The rotational matrix $R$ is:

R = [\begin{matrix} 1 & \sin ϕ \tan θ & \cos ϕ \tan θ \\ 0 & \cos ϕ & - \sin ϕ \\ 0 & \sin ϕ / \cos ϕ & \cos ϕ / \cos θ \end{matrix}]

(3)

Furthermore, $ω^{\times}$ represents the skew-symmetric matrix of $ω$ :

ω^{\times} = [\begin{matrix} 0 & - r & q \\ r & 0 & - p \\ - q & p & 0 \end{matrix}]

(4)

Consequently, the explicit form of quadrotor UAVs attitude dynamics is written as:

\begin{matrix} {\begin{matrix} \overset{\cdot}{Ω} = [\begin{matrix} 1 & \sin ϕ \tan θ & \cos ϕ \tan θ \\ 0 & \cos ϕ & - \sin ϕ \\ 0 & \sin ϕ / \cos ϕ & \cos ϕ / \cos θ \end{matrix}] ω \\ \overset{\cdot}{ω} = [\begin{matrix} qr (I_{y} - I_{z}) / I_{x} \\ pr (I_{z} - I_{x}) / I_{y} \\ pq (I_{x} - I_{y}) / I_{z} \end{matrix}] + [\begin{matrix} M_{x} / I_{x} \\ M_{y} / I_{y} \\ M_{z} / I_{z} \end{matrix}] + [\begin{matrix} d_{1} \\ d_{2} \\ d_{3} \end{matrix}] \end{matrix} \end{matrix}

(5)

The primary aim of this article is to formulate and establish two adaptive neural network reinforcement learning (NN RL) controllers for UAVs. These controllers ensure the attainment of uniformly ultimately bounded signals throughout the closed-loop system, while also enabling the convergence of tracking errors to the proximity of zero without any potential collision hazards.

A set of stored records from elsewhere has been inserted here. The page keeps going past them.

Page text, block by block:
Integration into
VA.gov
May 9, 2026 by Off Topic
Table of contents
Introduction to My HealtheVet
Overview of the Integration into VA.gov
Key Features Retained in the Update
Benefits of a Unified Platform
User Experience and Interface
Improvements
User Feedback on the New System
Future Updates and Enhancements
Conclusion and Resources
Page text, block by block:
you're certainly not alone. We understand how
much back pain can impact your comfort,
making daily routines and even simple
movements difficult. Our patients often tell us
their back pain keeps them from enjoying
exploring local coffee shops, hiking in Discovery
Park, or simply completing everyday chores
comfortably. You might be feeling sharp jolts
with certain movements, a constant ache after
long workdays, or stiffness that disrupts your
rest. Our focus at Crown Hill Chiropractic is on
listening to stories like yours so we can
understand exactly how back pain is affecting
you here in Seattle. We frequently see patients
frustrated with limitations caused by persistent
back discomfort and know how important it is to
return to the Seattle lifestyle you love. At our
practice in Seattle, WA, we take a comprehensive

Radial basis function neural network

In the context of this article, the definition of the radial basis function neural network (RBFNN) function $F (ς)$ can be elucidated as follows:

F (ς) = Θ^{T} Φ (ς)

(6)

where $ς$ is the system unknown of the estimated UAVs. $Θ = [Θ_{1}, \dots, Θ_{l}]^{T}$ represents the desired weight vector, and $Φ (ς) = [Φ_{1} (ς), \dots, Φ_{l} (ς)]^{T}$ denotes the basis function vector. The exact values of the weight vector remain unknown; however, they are bounded and adhere to the condition $‖ Θ ‖ \leq \bar{Θ}$ , where $\bar{Θ}$ represents an unknown constant greater than zero. Here, $l$ represents the number of nodes in the hidden layer. The Gaussian basis function is formulated as follows

Φ (Z) = \exp (- \frac{{(ς - a)}^{T} (ς - a)}{2 b^{2}})

(7)

where $a$ is the coordinate vector representing the center points of the Gaussian basis functions, while $b$ represents the width of the Gaussian basis functions.

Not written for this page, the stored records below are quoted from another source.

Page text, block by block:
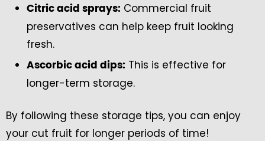
Citric acid sprays: Commercial fruit
preservatives can help keep fruit looking
fresh.
Ascorbic acid dips: This is effective for
longer-term storage.
By following these storage tips, you can enjoy
your cut fruit for longer periods of time!
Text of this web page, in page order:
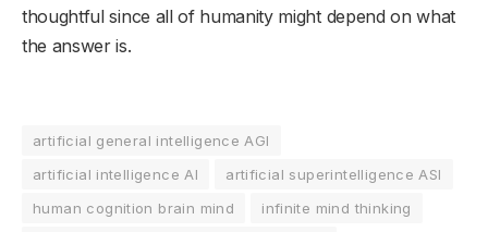
thoughtful since all of humanity might depend on what
the answer is.
artificial general intelligence AGI
artificial intelligence AI
artificial superintelligence ASI
human cognition brain mind
infinite mind thinking
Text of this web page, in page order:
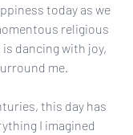
today as we
religious
dancing with joy,
me.
this day has
I imagined
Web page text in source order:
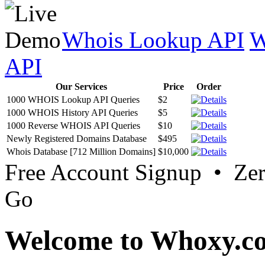
Whois Lookup API
API
Our Services Price
Order
1000 WHOIS Lookup API Queries
$2
1000 WHOIS History API Queries
$5
1000 Reverse WHOIS API Queries
$10
Newly Registered Domains Database
$495
Whois Database [712 Million Domains] $10,000
Free Account Signup •
Go
Welcome to

Numerous relevant publications have provided evidence of the capability of RBFNN to approximate diverse nonlinear functions across a confined domain $Ω_{ς}$ :

F (ς) = Θ^{T} Φ (ς) + ε (ς)

(8)

where the ideal weight vector $Θ$ and the approximation error $ε (ς)$ are the variables of interest. It is assumed that the magnitude of the approximation error, denoted as $‖ ε (ς) ‖$ , is bounded by an unknown constant $\bar{ε} > 0$ .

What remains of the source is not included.